Article Title: Use ssh port forwarding for mail forwarding. Linux is a technology channel of the IT lab in China. Includes basic categories such as desktop applications, Linux system management, kernel research, embedded systems, and open source.

A wiki is set up on the server. you need to submit an email report to the users on each watch's interface based on the page modification. The server is located behind BSO and its level is restrictive. that is, the server cannot initiate any external connection. There are two solutions to solve this problem. one is to reduce the BSO level. The problem is that a lot of patch work is required, and the procedure is troublesome. Second, use some tips. Ssh tunneling technology is used here

1. smtp service

Wiki itself has the mail sending function and needs to call the mail () function of PHP. This function is supported by PHP by default. the OS requires the sendmail binary file and provides the smtp function.

In rhel, sendmail is installed as the mail server by default. you can enable the sendmail service to use the smtp service (in the previous red hat version, smtp does not require sendmail support, but in the current OS, the sendmail service must be enabled ?). The smtp service port is 25. You can perform the test using the following methods:

# Mail user_name@domain.name.com

Subject: hello from the server

This is the body of the e-mail.

Cc:

Here, the Subject is the title, followed by the Mail body, and the text is written. The last part is the CC address.

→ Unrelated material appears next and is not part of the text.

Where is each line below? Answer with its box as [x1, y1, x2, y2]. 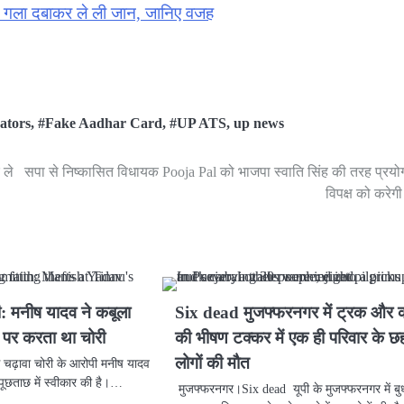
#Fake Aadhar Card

If smtp works properly, you can receive your own email in your mailbox.

2. ssh tunnel

Ssh can establish a tunnel for IP packet forwarding. For more information, see man ssh. Note that you need to enable the ip forwarding function (?) in the OS (?). Two important tunnel creation commands are:

Ssh-C-f-N-g-R remote_port: local: port user @ remotehost

You can bind a port remote_port of the remote server to the local port, where-C is used for data compression and-f is used for background operations. only when the user name and password are prompted Can you switch to the front-end. -N is not used to execute remote commands. This command is useful when only port forwarding is performed. -G allows the remote host to connect to the local forwarding port. -R indicates that the remote host port is mapped to the local port. If it is-L, the local port is mapped to the remote host port.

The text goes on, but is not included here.